Me puse de rodillas en la cama para que pudiese llegar sin problemas y tomé con mis manos el rostro de la mujer para acercarlo de nuevo a mi polla. Se la metía casi toda en la boca, pero se concentraba especialmente en chupar delicadamente el capullo. Sabía que había llegado el momento crucial. Me iba a correr en su boca.

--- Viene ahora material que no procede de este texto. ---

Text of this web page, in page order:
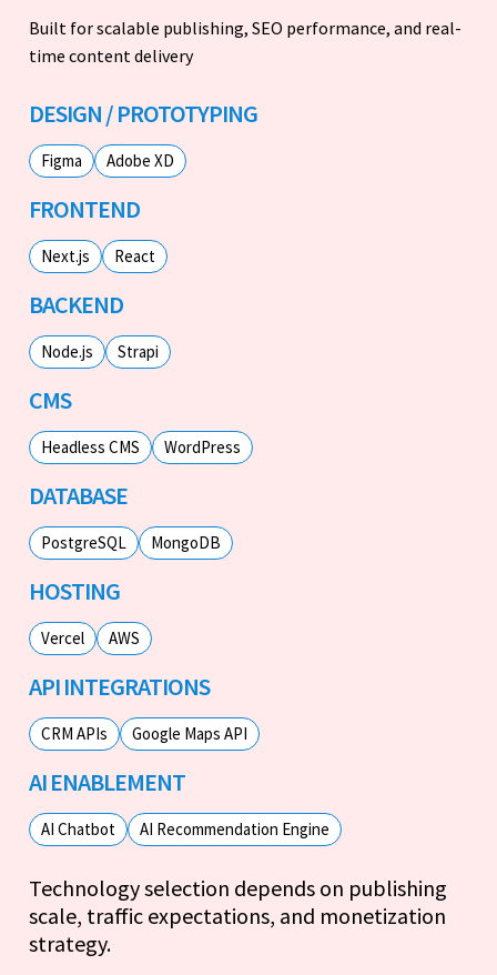
Built for scalable publishing, SEO performance, and real-
time content delivery
DESIGN / PROTOTYPING
Figma Adobe XD
FRONTEND
Next.js React
BACKEND
Node.js Strapi
CMS
Headless CMS WordPress
DATABASE
PostgreSQL MongoDB
HOSTING
Vercel AWS
API INTEGRATIONS
CRM APIs Google Maps API
AI ENABLEMENT
AI Chatbot AI Recommendation Engine
Technology selection depends on publishing
scale, traffic expectations, and monetization
strategy.
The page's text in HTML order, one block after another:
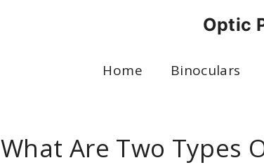
Optic
Home Binoculars
What Are Two Types
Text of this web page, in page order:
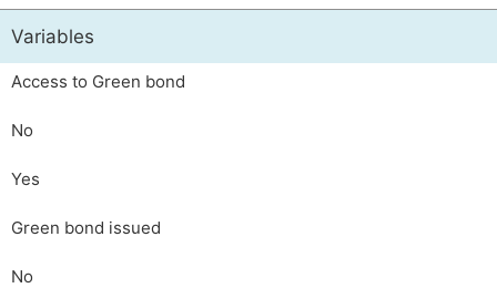
Variables
Access to Green bond
No
Yes
Green bond issued
No
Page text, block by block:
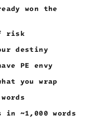
won the
risk
destiny
PE envy
you wrap
in ~1,000 words
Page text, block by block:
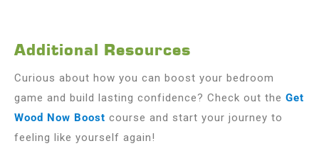
Additional Resources
Curious about how you can boost your bedroom
game and build lasting confidence? Check out the Get
Wood Now Boost course and start your journey to
feeling like yourself again!
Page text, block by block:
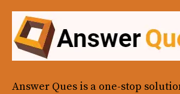
Answer Ques is a one-stop
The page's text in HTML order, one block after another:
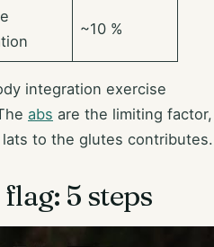
~10 %
integration exercise
abs are the limiting factor,
to the glutes contributes.
5 steps
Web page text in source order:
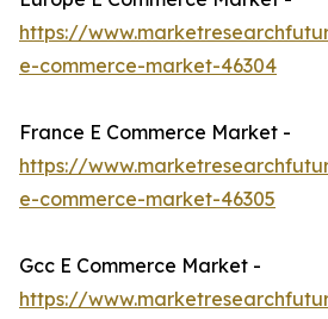
https://
e-commerce-market-46304
France E Commerce Market -
https://
e-commerce-market-46305
Gcc E Commerce Market -
https://
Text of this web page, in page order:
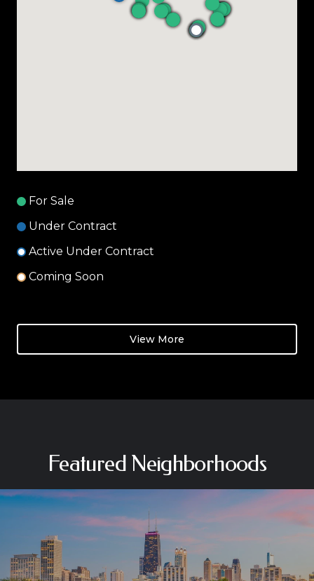
For Sale
Under Contract
Active Under Contract
Coming Soon
View More
Featured Neighborhoods
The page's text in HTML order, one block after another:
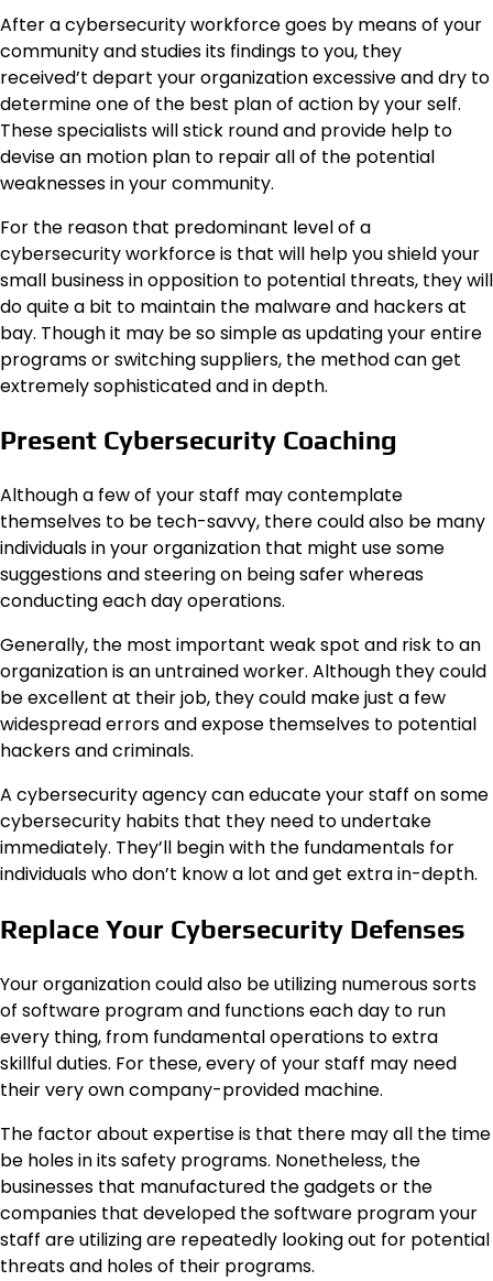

Acaricié su cabeza enredando su melena entre mis dedos y acompasé mis movimientos a los del marido para que pudiese meterla bien.
- Ahora –le dije
Sus empujones se aceleraron y empezó a gemir. Yo también tenía la leche a la punta, pero quería esperar a se momento en que la polla de un hombre se inflama unos milímetros más de lo normal y lanza el disparo de leche.
El hombre lanzó un alarido seco en el momento en que apreté el culo para que le costase moverla. Empujó con fuerza intentando traspasarme y clavándome los dedos en las caderas. Mi capullo continuaba entre los labios de la mujer. Lo saboreaba con tanta lujuria que le iba la vida en cada lametón. Era tan golosa que dudé si echarle la leche en la boca o en la vagina.
No esperé más.
- Cariño –le dije- te voy a dar el néctar que me has ayudado a crear. Todo para ti, pero guarda un poco en tu boca para compartirlo conmigo.
Y solté un chorro tan liberador que con el se fue toda mi energía y vitalidad y me dejó una agradable sensación de libertad. Y luego otro, y otro, y otro. Con la leche se me escapaba toda la tensión muscular y me invadía progresivamente una serenidad dulce que se adueñaba de mi a medida que me vaciaba. Sus labios apretaban la base de mi capullo y cuando lo liberaban salía otro chorro. Mis gemidos se confundían con los suyos. Se estaba corriendo con mi mamada.
La besé. Tenía la boca llena de leche. Nos morreamos y el semen atravesó nuestras gargantas y caía por la comisura de nuestros labios. El marido nos contemplaba tendido boca arriba en la cama. Exhausto.
Me quedé un momento sobre ella. Mi polla sobre su matorral sedoso. Mi boca sobre la suya y mi mano acariciando el pezón duro y agradecido.
Eran las diez de la noche. Habían pasado más de dos horas desde que entré en el pequeño piso. El marido se acercó y me besó en los labios. Le devolví un morreo que le dejó casi desmayado. Hice lo mismo con la pequeña mujer. Y nos despedimos. Les dejé mi número de teléfono.
Al salir a la calle, había refrescado ligeramente. El anciano del metro me esperaba en la boca del metro y volvió a enseñarme el bulto que llevaba en los pantalones.
Los vagones iban ahora casi vacíos. El anciano, esbelto, trajeado, y con un aspecto saludable se puso a mi lado.